Clint Bowyer is slowly moving up in NASCAR's Chase for the Sprint Cup standings, but he's going to have to speed things up quite a bit in the final three races if he wants to have any chance at catching the leaders.

John Harrelson

It looks like a two-driver ‘Chase' for the 2012 Sprint Cup championship between five-time champion Jimmie Johnson and Brad Keselowski, the man many consider the next new star in NASCAR's top racing series. Clint Bowyer and Johnson's Hendrick Motorsports teammate Kasey Kahne the only other drivers with even a glimmer of hope as the Chase for the Cup winds down to the final three deciding races.

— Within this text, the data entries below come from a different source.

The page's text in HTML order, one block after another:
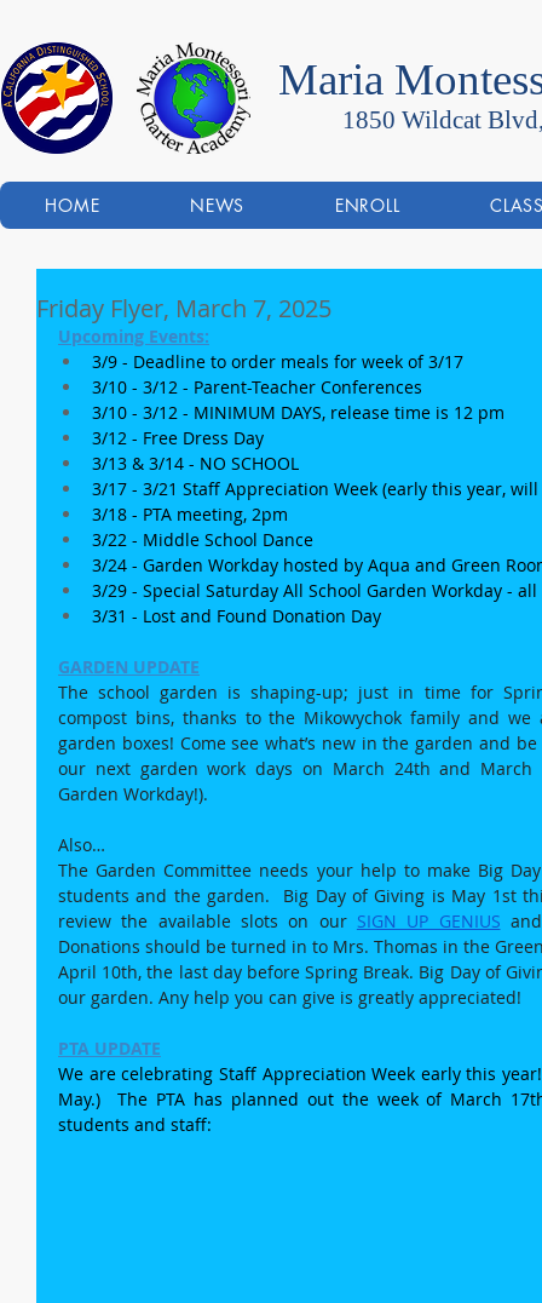
Maria
1850 Wildcat
HOME NEWS ENROLL
Friday Flyer, March 7, 2025
Upcoming Events:
3/9 - Deadline to order meals for week of 3/17
3/10 - 3/12 - Parent-Teacher Conferences
3/10 - 3/12 - MINIMUM DAYS, release time is 12 pm
3/12 - Free Dress Day
3/13 & 3/14 - NO SCHOOL
3/17 - 3/21 Staff Appreciation Week (early this year,
3/18 - PTA meeting, 2pm
3/22 - Middle School Dance
3/24 - Garden Workday hosted by Aqua and Green
3/29 - Special Saturday All School Garden Workday -
3/31 - Lost and Found Donation Day
GARDEN UPDATE
The school garden is shaping-up; just in time for
compost bins, thanks to the Mikowychok family and
garden boxes! Come see what’s new in the garden and
our next garden work days on March 24th and March
Garden Workday!).
Also…
The Garden Committee needs your help to make Big
students and the garden.  Big Day of Giving is May 1st
review the available slots on our SIGN UP GENIUS
Donations should be turned in to Mrs. Thomas in the
April 10th, the last day before Spring Break. Big Day of
our garden. Any help you can give is greatly appreciated!
PTA UPDATE
We are celebrating Staff Appreciation Week early this
May.)  The PTA has planned out the week of March
students and staff:
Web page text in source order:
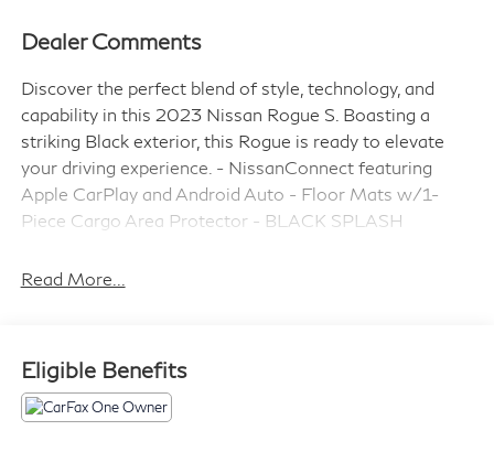
Dealer Comments
Discover the perfect blend of style, technology, and
capability in this 2023 Nissan Rogue S. Boasting a
striking Black exterior, this Rogue is ready to elevate
your driving experience. - NissanConnect featuring
Apple CarPlay and Android Auto - Floor Mats w/1-
Piece Cargo Area Protector - BLACK SPLASH
Kit This Nissan Rogue S comes equipped with a 1.5L I3
Nissan Certified Pre-Owned vehicles undergo a
rigorous 167 Point Inspection and come with Roadside
Read More...
Eligible Benefits
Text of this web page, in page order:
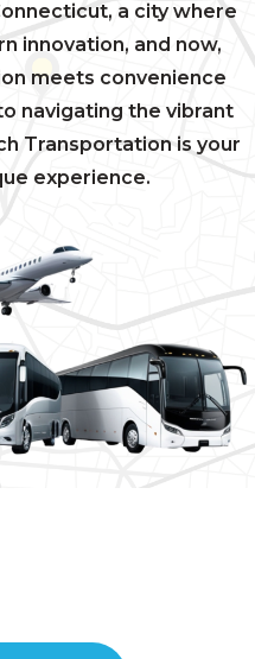
a city where
innovation, and now,
meets convenience
navigating the vibrant
Transportation is your
experience.
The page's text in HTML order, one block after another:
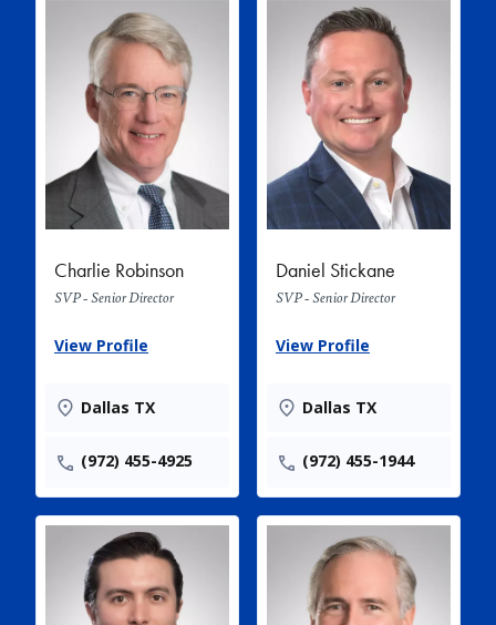
Charlie Robinson
SVP - Senior Director
View Profile
Dallas TX
(972) 455-4925
Daniel Stickane
SVP - Senior Director
View Profile
Dallas TX
(972) 455-1944
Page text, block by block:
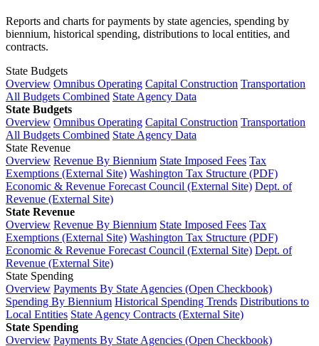
Reports and charts for payments by state agencies, spending by
biennium, historical spending, distributions to local entities, and
contracts.
State Budgets
Overview Omnibus Operating Capital Construction Transportation
All Budgets Combined State Agency Data
State Budgets
Overview Omnibus Operating Capital Construction Transportation
All Budgets Combined State Agency Data
State Revenue
Overview Revenue By Biennium State Imposed Fees Tax
Exemptions (External Site) Washington Tax Structure (PDF)
Economic & Revenue Forecast Council (External Site) Dept. of
Revenue (External Site)
State Revenue
Overview Revenue By Biennium State Imposed Fees Tax
Exemptions (External Site) Washington Tax Structure (PDF)
Economic & Revenue Forecast Council (External Site) Dept. of
Revenue (External Site)
State Spending
Overview Payments By State Agencies (Open Checkbook)
Spending By Biennium Historical Spending Trends Distributions to
Local Entities State Agency Contracts (External Site)
State Spending
Overview Payments By State Agencies (Open Checkbook)
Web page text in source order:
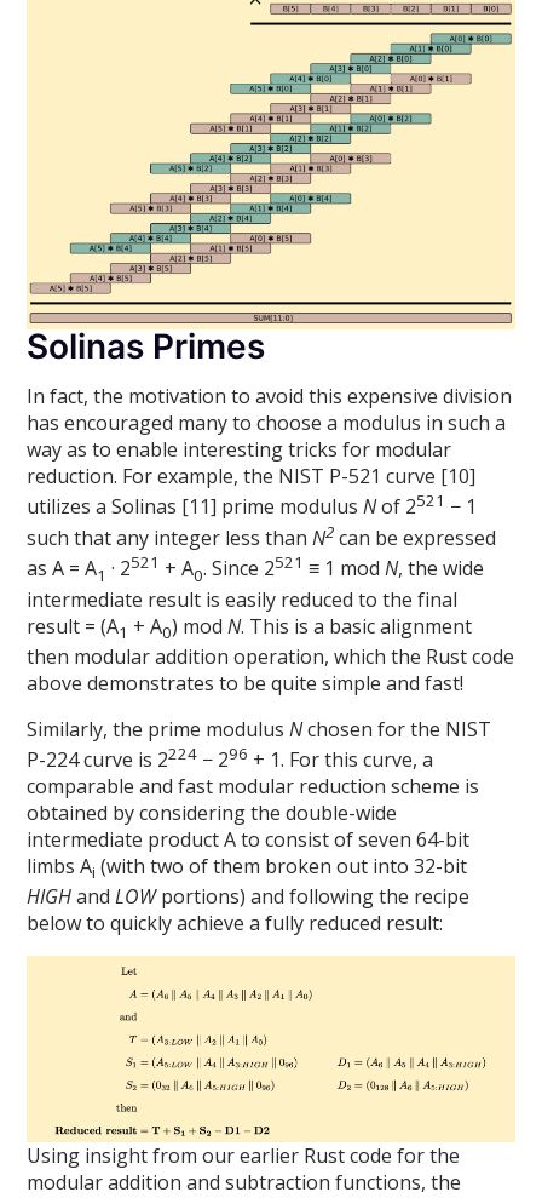
Solinas Primes
In fact, the motivation to avoid this expensive division
has encouraged many to choose a modulus in such a
way as to enable interesting tricks for modular
reduction. For example, the NIST P-521 curve [10]
utilizes a Solinas [11] prime modulusNof 2521 − 1
such that any integer less thanN2 can be expressed
as A = A1 · 2521 + A0. Since 2521 ≡ 1 modN, the wide
intermediate result is easily reduced to the final
result = (A1 + A0) modN. This is a basic alignment
then modular addition operation, which the Rust code
above demonstrates to be quite simple and fast!
Similarly, the prime modulusNchosen for the NIST
P-224 curve is 2224 − 296 + 1. For this curve, a
comparable and fast modular reduction scheme is
obtained by considering the double-wide
intermediate product A to consist of seven 64-bit
limbs Ai (with two of them broken out into 32-bit
HIGHandLOWportions) and following the recipe
below to quickly achieve a fully reduced result:
Using insight from our earlier Rust code for the
modular addition and subtraction functions, the
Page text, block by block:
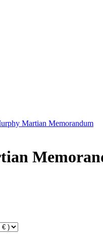
Martian Memorandum

Bowyer, from Emporia, Kan., had a very good feeling going into last weekend's Chase race at historic Martinsville, and everything was playing out as the Michael Waltrip Racing driver had hoped. Although he had never won at the half-mile, paperclip-shaped track, Bowyer felt that the conditions were right for him to make a great run in the Tums Fast Relief 500 on Sunday.

The native Kansan qualified in the eighth position at Martinsville and, as anticipated, ran strong through most of the race. In fact, next to the ultimate winner, Johnson, Bowyer led the most times and the most laps. Piloting the No. 15 5-Hour Engergy Toyota Camry, Bowyer led four different times for 151 laps, including 112 in succession from lap 238 to 349 of the 500-lap race.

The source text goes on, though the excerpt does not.